Chapter IV #2

“Well, you’ll just call him back,” Clara said. “And you’ll apologize, and it will all be fine. She loves him, Winnie, you can’t just send him away.”

“No,” Bernadette said firmly. “No, you can’t call him back. And you can’t tell Evelyn. She can’t know.”

“What?” Clara asked, at the same time I said, “What?”

“She can’t know, and you can’t call him back, because you’re right,” Bernie continued. “It was the right thing to do.”

“It was?” I said, at the same time Clara said, “It was?”

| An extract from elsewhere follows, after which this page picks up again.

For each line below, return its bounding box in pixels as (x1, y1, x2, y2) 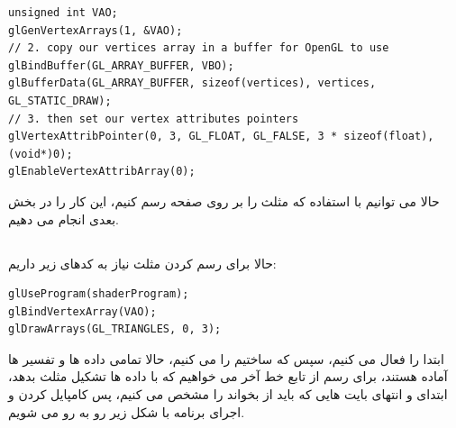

“What does she think is going to happen? Henry’s a ghost. It’s not like they can get married. It’s not like they can have a long, happy life together. It’s not like they can have kids.”

“Evelyn doesn’t want kids,” Clara said.

“You get my drift,” Bernadette said. “It’s a road to nowhere.”

“But it’s Henry,” Clara whispered.

“I know, Cece, and we all love Henry, but what’s done is done,” Bernadette said, getting that I’m-the-eldest-child-and-my-word-is-final tone of voice that I was sure all eldest children were born instinctually knowing.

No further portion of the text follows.